● **The task**
Report all lines below with the word "stato".

++++++++

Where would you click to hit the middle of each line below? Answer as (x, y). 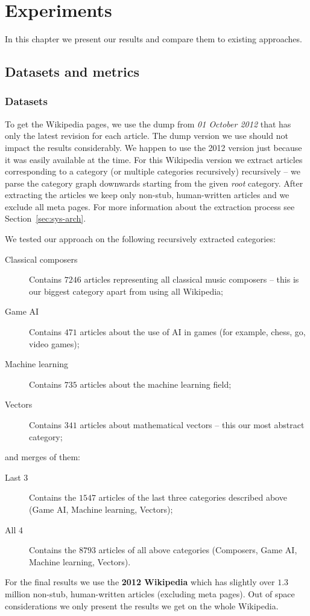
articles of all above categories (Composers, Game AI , (198, 550)
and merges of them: (43, 457)
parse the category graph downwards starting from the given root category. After (154, 183)
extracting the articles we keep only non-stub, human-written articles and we (147, 195)
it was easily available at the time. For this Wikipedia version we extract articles (154, 159)
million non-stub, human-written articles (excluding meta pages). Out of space (150, 593)
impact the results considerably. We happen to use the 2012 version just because (153, 147)
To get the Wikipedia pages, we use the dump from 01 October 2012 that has (148, 124)
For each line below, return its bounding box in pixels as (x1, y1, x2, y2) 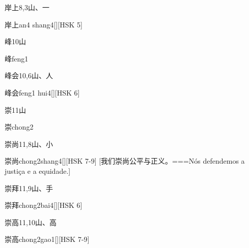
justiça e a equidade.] (5, 165, 71, 176)
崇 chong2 (5, 121, 34, 132)
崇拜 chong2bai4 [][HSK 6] (5, 200, 82, 210)
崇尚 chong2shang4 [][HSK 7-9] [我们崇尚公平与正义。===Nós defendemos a (5, 156, 245, 166)
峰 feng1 (5, 53, 29, 64)
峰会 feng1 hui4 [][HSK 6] (5, 87, 80, 98)
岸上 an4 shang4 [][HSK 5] (5, 19, 82, 29)
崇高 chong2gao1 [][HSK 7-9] (5, 234, 90, 244)
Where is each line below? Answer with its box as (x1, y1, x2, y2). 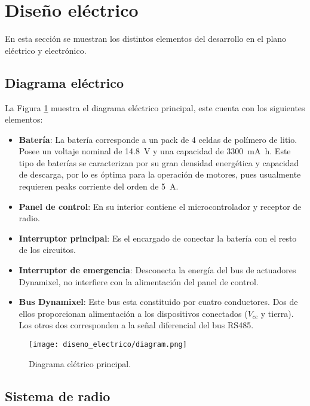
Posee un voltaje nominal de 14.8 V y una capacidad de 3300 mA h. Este (19, 145, 291, 157)
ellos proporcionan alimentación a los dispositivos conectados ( (19, 307, 248, 319)
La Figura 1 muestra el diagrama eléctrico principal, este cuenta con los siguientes (5, 101, 305, 114)
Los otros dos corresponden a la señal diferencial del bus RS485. (19, 319, 254, 331)
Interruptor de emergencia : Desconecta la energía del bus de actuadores (19, 264, 296, 276)
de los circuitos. (19, 243, 76, 256)
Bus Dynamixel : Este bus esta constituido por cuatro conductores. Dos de (19, 295, 298, 308)
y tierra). (260, 307, 294, 319)
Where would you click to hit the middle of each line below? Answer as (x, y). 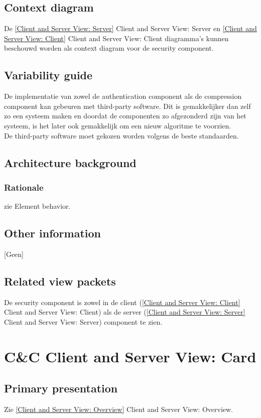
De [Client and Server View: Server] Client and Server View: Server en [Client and (130, 28)
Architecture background (70, 162)
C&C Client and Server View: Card (130, 356)
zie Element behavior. (37, 206)
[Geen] (14, 254)
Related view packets (60, 281)
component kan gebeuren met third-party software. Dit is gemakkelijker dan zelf (127, 106)
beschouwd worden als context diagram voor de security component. (109, 48)
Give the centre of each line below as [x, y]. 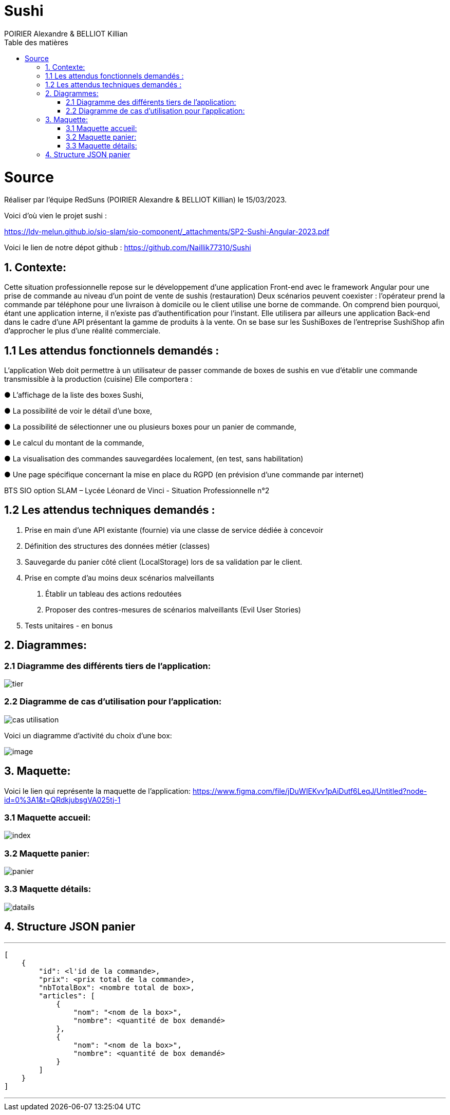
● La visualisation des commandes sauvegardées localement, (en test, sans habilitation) [154, 458]
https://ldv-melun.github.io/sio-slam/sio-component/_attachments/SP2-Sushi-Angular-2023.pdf [167, 232]
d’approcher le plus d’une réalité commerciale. [82, 331]
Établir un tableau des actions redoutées [114, 593]
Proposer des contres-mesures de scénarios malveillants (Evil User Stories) [173, 609]
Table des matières [36, 42]
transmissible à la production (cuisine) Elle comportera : [98, 379]
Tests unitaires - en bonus [69, 625]
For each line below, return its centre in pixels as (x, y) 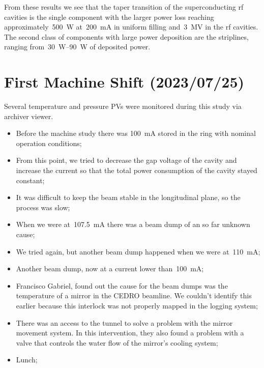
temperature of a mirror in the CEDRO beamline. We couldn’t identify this (134, 295)
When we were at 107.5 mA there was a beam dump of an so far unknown (133, 224)
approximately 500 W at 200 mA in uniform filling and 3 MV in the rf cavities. (131, 27)
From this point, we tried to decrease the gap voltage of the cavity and (126, 160)
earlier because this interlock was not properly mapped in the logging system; (137, 305)
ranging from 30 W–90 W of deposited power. (77, 47)
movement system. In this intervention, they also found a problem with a (130, 333)
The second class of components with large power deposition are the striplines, (126, 36)
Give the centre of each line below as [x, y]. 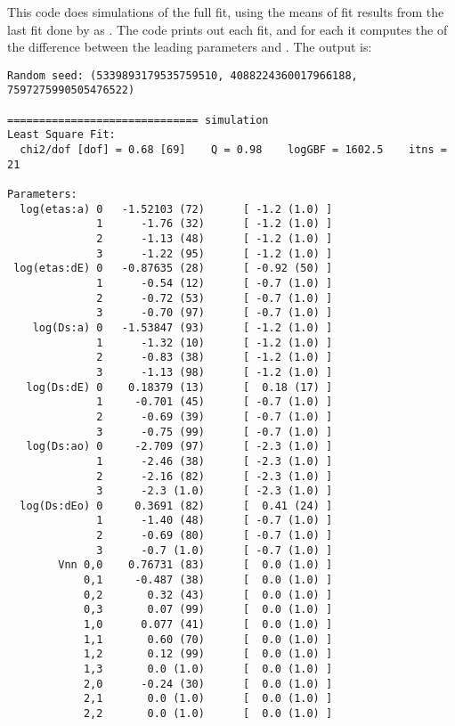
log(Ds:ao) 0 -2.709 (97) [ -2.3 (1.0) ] [179, 447]
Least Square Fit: [61, 135]
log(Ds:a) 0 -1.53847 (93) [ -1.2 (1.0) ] [183, 327]
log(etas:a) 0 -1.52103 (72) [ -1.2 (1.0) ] [176, 209]
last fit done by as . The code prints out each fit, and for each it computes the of [227, 29]
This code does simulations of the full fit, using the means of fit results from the [226, 12]
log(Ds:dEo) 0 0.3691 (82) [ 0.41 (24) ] [176, 506]
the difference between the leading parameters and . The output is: [190, 47]
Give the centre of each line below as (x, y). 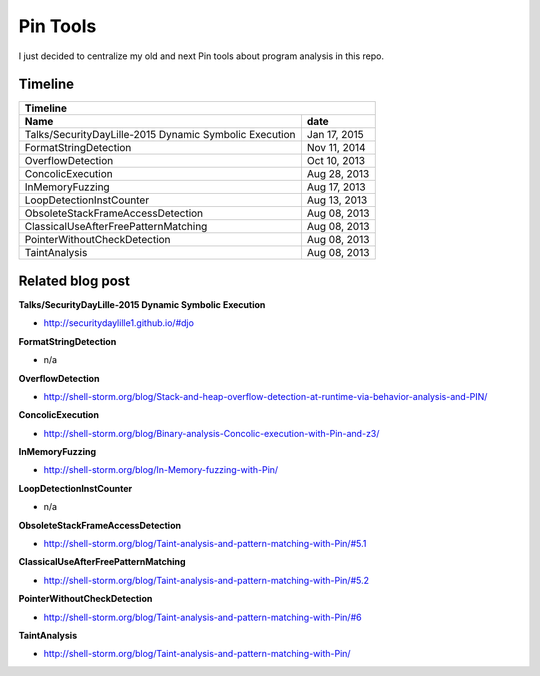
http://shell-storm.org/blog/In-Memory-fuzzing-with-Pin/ (161, 470)
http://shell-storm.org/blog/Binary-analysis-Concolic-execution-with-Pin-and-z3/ (211, 433)
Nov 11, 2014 (336, 148)
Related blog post (74, 280)
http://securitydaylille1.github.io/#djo (119, 323)
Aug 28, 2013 (338, 174)
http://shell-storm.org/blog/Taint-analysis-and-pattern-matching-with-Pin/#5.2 (206, 580)
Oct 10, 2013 (335, 161)
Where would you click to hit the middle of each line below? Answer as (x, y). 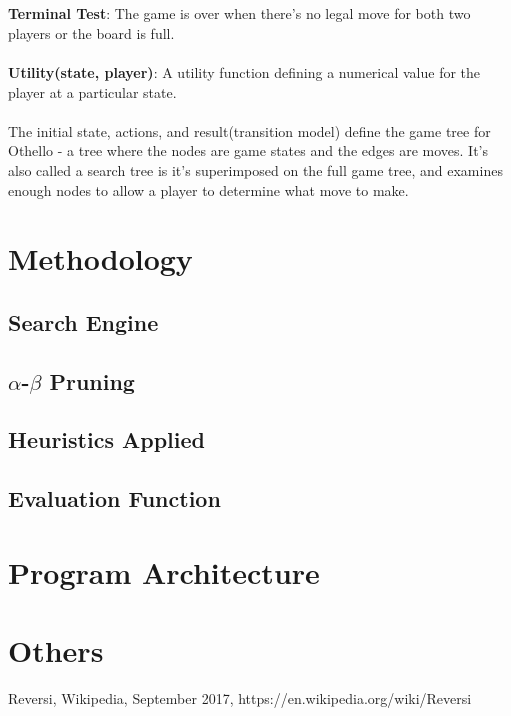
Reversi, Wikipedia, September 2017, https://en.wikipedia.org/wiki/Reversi (240, 698)
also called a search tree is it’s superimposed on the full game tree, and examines (255, 169)
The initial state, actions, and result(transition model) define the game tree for (249, 130)
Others (56, 650)
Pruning (92, 380)
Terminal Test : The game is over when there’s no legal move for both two (239, 13)
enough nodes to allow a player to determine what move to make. (208, 189)
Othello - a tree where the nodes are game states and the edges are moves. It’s (248, 150)
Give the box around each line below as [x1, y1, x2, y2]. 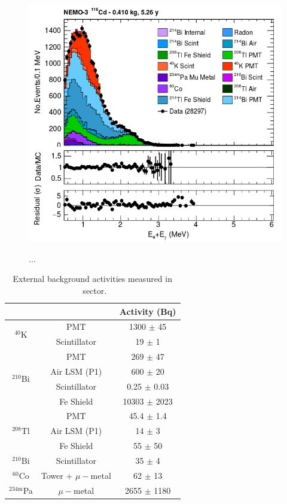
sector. [83, 284, 107, 296]
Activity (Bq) [119, 305, 176, 317]
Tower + [41, 469, 73, 481]
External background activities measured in [13, 272, 172, 285]
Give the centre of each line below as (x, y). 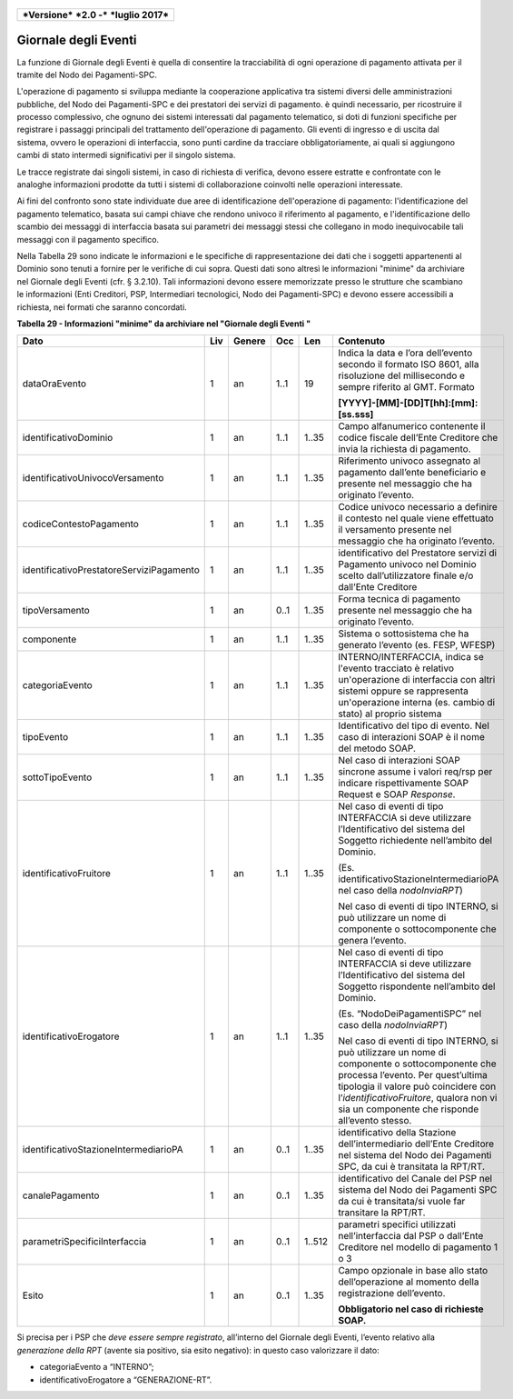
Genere (250, 341)
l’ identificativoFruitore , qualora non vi (417, 1098)
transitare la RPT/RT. (381, 1213)
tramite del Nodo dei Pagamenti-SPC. (87, 75)
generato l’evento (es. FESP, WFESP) (416, 645)
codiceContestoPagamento (81, 525)
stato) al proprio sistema (390, 714)
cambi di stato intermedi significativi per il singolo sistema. (126, 155)
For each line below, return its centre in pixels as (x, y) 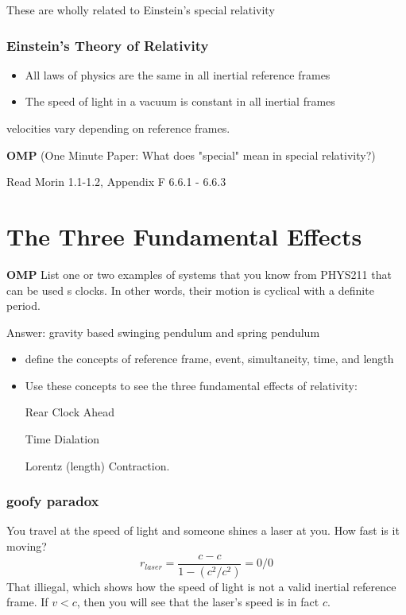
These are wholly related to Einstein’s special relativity (141, 10)
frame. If (27, 602)
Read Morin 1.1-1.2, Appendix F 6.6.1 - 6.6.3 (116, 182)
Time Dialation (62, 439)
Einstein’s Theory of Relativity (108, 45)
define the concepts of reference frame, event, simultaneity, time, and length (209, 359)
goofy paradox (53, 501)
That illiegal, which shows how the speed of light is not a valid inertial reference (201, 586)
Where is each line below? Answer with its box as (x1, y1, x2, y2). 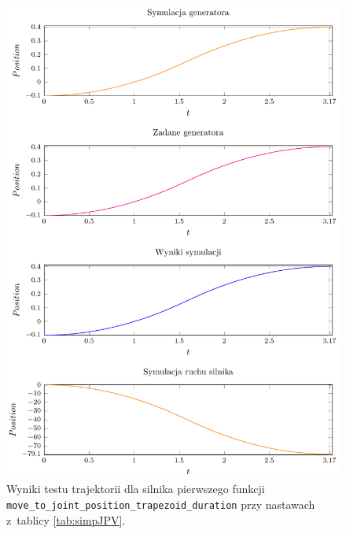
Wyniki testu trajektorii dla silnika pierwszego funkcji (6, 480, 265, 497)
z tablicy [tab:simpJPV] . (6, 511, 126, 528)
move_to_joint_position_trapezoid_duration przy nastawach (6, 496, 315, 513)
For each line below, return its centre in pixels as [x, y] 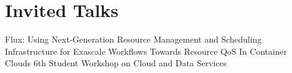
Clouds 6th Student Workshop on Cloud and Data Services [116, 63]
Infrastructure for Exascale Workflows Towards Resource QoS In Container [146, 51]
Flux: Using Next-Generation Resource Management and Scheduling [133, 39]
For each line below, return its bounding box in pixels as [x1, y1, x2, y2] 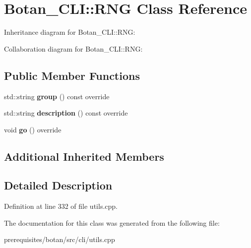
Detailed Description [4, 178, 113, 193]
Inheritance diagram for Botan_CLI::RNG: [4, 27, 135, 37]
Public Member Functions [4, 67, 140, 83]
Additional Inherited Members [4, 148, 164, 164]
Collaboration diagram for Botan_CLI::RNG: [4, 43, 143, 54]
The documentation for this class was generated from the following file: [4, 217, 220, 228]
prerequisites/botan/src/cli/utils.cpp [4, 234, 115, 245]
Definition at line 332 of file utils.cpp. [4, 201, 118, 211]
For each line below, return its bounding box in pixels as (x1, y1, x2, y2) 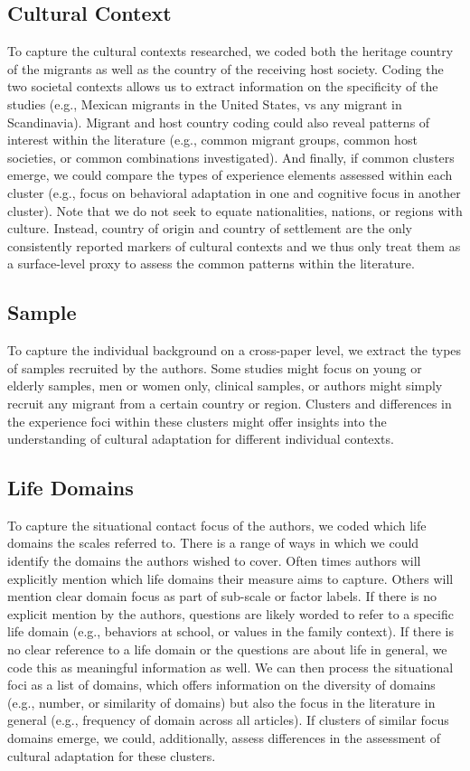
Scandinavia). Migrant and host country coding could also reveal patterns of (7, 112, 430, 131)
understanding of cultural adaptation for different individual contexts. (7, 429, 394, 448)
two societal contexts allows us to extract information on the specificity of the (7, 77, 438, 96)
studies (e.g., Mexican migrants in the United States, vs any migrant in (7, 94, 402, 113)
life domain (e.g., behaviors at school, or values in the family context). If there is (7, 622, 454, 641)
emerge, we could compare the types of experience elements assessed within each (7, 165, 453, 184)
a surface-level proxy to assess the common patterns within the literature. (7, 254, 415, 273)
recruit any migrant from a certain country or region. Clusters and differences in (7, 393, 452, 412)
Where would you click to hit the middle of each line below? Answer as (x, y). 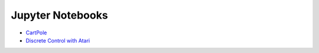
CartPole (36, 33)
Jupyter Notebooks (60, 15)
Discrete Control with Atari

++++++++

● **Response to the task**
stato) al proprio sistema (390, 714)
cambi di stato intermedi significativi per il singolo sistema. (126, 155)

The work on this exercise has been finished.